[Exercise requirements]: Begin with the line below holding "accurate compared to" and go on through the line holding "lower execution times. (6, 84, 101, 99)", duplicating each line exactly and leaving out pictures.
━━━━━━━━
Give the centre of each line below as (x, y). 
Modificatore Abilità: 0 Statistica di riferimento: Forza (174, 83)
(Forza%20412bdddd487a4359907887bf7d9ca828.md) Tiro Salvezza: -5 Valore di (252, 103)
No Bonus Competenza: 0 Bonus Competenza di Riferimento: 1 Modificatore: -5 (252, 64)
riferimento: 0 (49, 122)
━━━━━━━━
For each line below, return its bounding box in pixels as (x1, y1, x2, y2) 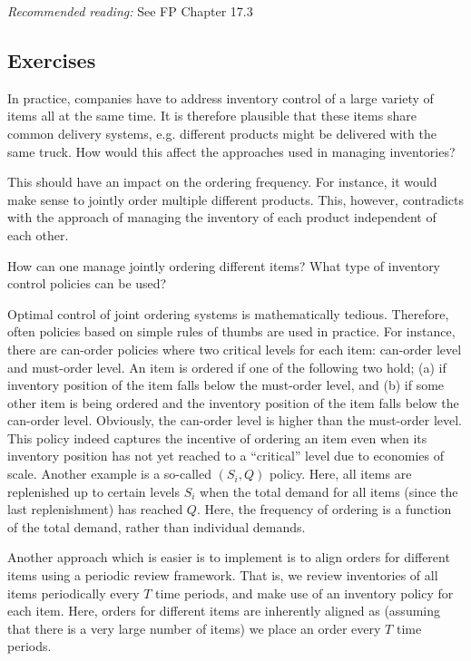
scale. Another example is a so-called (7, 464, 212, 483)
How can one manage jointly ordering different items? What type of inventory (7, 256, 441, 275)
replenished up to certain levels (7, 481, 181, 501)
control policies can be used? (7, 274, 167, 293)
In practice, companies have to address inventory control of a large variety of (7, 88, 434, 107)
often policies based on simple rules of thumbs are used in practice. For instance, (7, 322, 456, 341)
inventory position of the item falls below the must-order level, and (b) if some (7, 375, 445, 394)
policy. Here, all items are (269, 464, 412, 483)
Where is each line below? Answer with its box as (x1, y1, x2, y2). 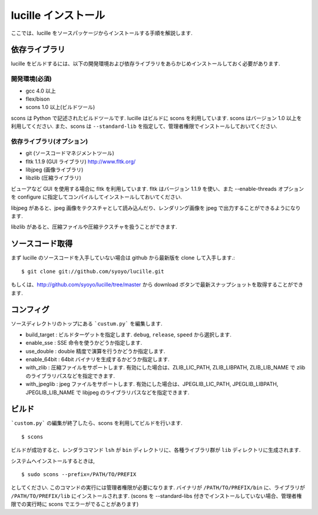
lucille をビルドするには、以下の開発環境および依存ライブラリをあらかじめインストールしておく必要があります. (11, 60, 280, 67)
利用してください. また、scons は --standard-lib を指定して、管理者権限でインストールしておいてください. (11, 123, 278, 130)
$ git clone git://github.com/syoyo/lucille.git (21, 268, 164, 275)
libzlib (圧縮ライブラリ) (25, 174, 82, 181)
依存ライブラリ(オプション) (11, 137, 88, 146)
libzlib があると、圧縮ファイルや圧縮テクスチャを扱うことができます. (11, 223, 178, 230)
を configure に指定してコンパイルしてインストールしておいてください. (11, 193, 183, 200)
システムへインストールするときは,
━━━━━━━━
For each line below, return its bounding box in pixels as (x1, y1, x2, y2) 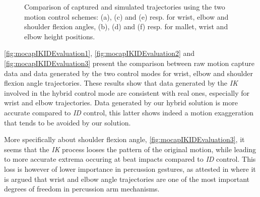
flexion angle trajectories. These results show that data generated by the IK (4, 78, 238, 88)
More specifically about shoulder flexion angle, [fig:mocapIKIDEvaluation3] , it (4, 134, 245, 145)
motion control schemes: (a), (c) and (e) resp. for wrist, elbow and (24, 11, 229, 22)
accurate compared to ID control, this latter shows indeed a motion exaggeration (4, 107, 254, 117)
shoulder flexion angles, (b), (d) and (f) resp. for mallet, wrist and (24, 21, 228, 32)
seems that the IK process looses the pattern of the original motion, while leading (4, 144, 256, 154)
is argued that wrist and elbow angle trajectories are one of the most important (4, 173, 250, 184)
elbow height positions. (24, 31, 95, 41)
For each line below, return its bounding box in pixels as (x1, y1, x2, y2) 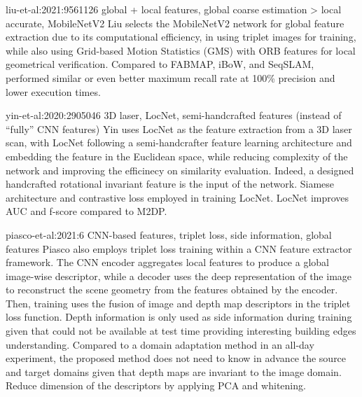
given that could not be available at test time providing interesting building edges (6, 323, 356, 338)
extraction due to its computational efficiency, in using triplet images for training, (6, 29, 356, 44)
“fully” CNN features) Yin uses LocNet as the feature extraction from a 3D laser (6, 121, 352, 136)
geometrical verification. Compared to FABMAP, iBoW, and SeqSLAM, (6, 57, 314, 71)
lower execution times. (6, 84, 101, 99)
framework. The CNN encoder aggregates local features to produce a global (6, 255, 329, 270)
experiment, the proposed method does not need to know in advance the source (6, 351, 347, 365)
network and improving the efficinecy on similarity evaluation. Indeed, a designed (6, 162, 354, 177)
━━━━━━━━
[Response to the exercise]:
accurate compared to ID control, this latter shows indeed a motion exaggeration (4, 107, 254, 117)
shoulder flexion angles, (b), (d) and (f) resp. for mallet, wrist and (24, 21, 228, 32)
seems that the IK process looses the pattern of the original motion, while leading (4, 144, 256, 154)
is argued that wrist and elbow angle trajectories are one of the most important (4, 173, 250, 184)
elbow height positions. (24, 31, 95, 41)
For each line below, return its bounding box in pixels as (x1, y1, x2, y2) 
given that could not be available at test time providing interesting building edges (6, 323, 356, 338)
extraction due to its computational efficiency, in using triplet images for training, (6, 29, 356, 44)
“fully” CNN features) Yin uses LocNet as the feature extraction from a 3D laser (6, 121, 352, 136)
geometrical verification. Compared to FABMAP, iBoW, and SeqSLAM, (6, 57, 314, 71)
lower execution times. (6, 84, 101, 99)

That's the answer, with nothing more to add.